Cracking Mangrove's Vitality Code with Modelling

By Md Rodila Ibrahim

Mangroves are forest ecosystems in tropical and subtropical regions along coastlines and estuaries. They offer numerous ecosystem services, including acting as a natural barrier against storm surges and erosion, providing habitat for various marine species, storing carbon, and cycling nutrients. Mangroves are critical for maintaining the health and productivity of coastal ecosystems. The loss of mangrove habitats can significantly impact local fisheries. Protecting and restoring mangroves is essential for the long-term sustainability of coastal ecosystems.

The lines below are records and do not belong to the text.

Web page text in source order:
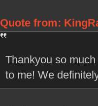
Quote from:
Thankyou so
to me! We
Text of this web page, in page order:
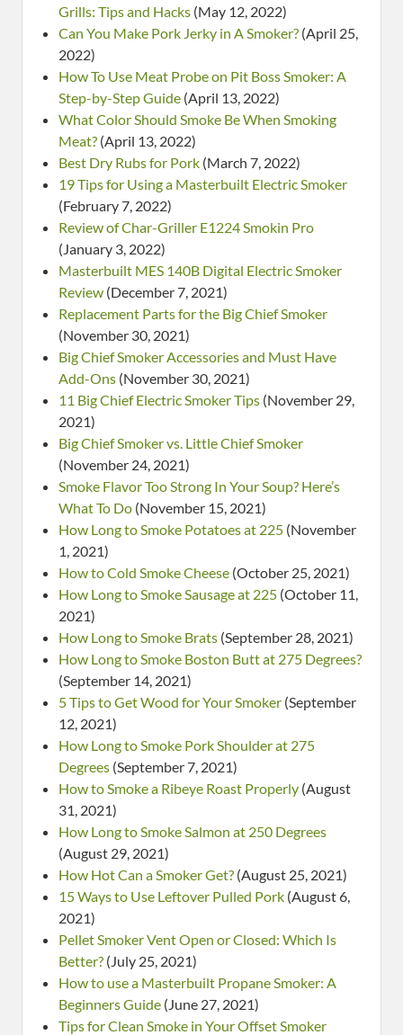
Grills: Tips and Hacks (May 12, 2022)
Can You Make Pork Jerky in A Smoker? (April 25,
2022)
How To Use Meat Probe on Pit Boss Smoker: A
Step-by-Step Guide (April 13, 2022)
What Color Should Smoke Be When Smoking
Meat? (April 13, 2022)
Best Dry Rubs for Pork (March 7, 2022)
19 Tips for Using a Masterbuilt Electric Smoker
(February 7, 2022)
Review of Char-Griller E1224 Smokin Pro
(January 3, 2022)
Masterbuilt MES 140B Digital Electric Smoker
Review (December 7, 2021)
Replacement Parts for the Big Chief Smoker
(November 30, 2021)
Big Chief Smoker Accessories and Must Have
Add-Ons (November 30, 2021)
11 Big Chief Electric Smoker Tips (November 29,
2021)
Big Chief Smoker vs. Little Chief Smoker
(November 24, 2021)
Smoke Flavor Too Strong In Your Soup? Here’s
What To Do (November 15, 2021)
How Long to Smoke Potatoes at 225 (November
1, 2021)
How to Cold Smoke Cheese (October 25, 2021)
How Long to Smoke Sausage at 225 (October 11,
2021)
How Long to Smoke Brats (September 28, 2021)
How Long to Smoke Boston Butt at 275 Degrees?
(September 14, 2021)
5 Tips to Get Wood for Your Smoker (September
12, 2021)
How Long to Smoke Pork Shoulder at 275
Degrees (September 7, 2021)
How to Smoke a Ribeye Roast Properly (August
31, 2021)
How Long to Smoke Salmon at 250 Degrees
(August 29, 2021)
How Hot Can a Smoker Get? (August 25, 2021)
15 Ways to Use Leftover Pulled Pork (August 6,
2021)
Pellet Smoker Vent Open or Closed: Which Is
Better? (July 25, 2021)
How to use a Masterbuilt Propane Smoker: A
Beginners Guide (June 27, 2021)
Tips for Clean Smoke in Your Offset Smoker

The intertidal zone is a vital and intricate ecosystem essential to the health and sustainability of coastal environments. Understanding and protecting this ecosystem to maintain biodiversity and ecological functions is necessary.

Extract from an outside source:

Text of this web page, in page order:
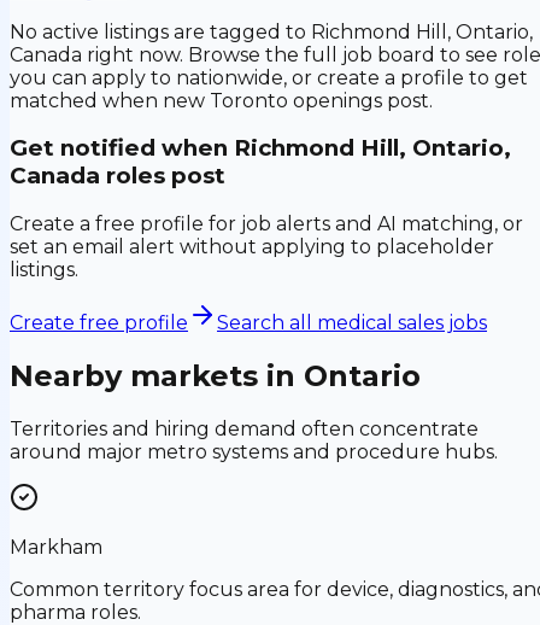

Mangrove modelling is a valuable tool for comprehending the complex interactions between mangrove ecosystems and their environment. These models can simulate mangroves’ response to changes in environmental factors and predict the effects of climate change and human activities on these ecosystems. There are three main types of mangrove models: process-based, empirical, and agent-based or individual-based models (IBMs). Process-based models simulate physical, chemical, and biological processes, empirical models use statistical relationships, and IBMs simulate individual organisms and their interactions.

Mangrove modelling is a valuable tool that can inform management and conservation decisions for mangrove ecosystems. It can help identify areas suitable for mangrove restoration, predict the effects of sea level rise, and evaluate management strategies to control invasive species or mitigate human activities.

Matang Mangrove Forest Reserve in Malaysia covers 40,000 hectares. It is managed through a 30-year crop rotation system, including clear-felling, natural regeneration, and enrichment planting. The reserve is home to diverse flora and fauna, including rare and endangered species. The forest provides important ecosystem services and is an exemplary sustainable conservation and management area.

IBM simulations called mesoFON were used to analyse the dynamics of the R. apiculata species in the Matang Mangrove Forest Reserve (MMFR). Data on tree height, diameter at breast height, and species identity were collected above ground at different ages in the study area. Soil samples were collected at different layers but in the same area to analyse nitrate and phosphorus levels. Before collecting the data from above and below ground, four plots with a size of 10m by 10m were randomly built. All data, from above and below ground, were used to calibrate the model before simulation.

This IBM simulation using the mesoFON model found that planting more than 20,000 saplings is highly suitable for reforestation. The number of saplings planted affects various factors such as tree height, stem size, density, biomass, and total seedling mortality. The average death rate of saplings due to competition also significantly impacts the total number of saplings.

Labelling tree species

Height and diameter measurements

Individual-based models (IBMs) have several limitations to be considered, such as computational resources, data requirements, parameterization, and interpreting results. Nonetheless, monitoring mangrove growth is crucial for understanding the health and resilience of coastal ecosystems. It can also also inform policies and management practices to help protect these valuable ecosystems.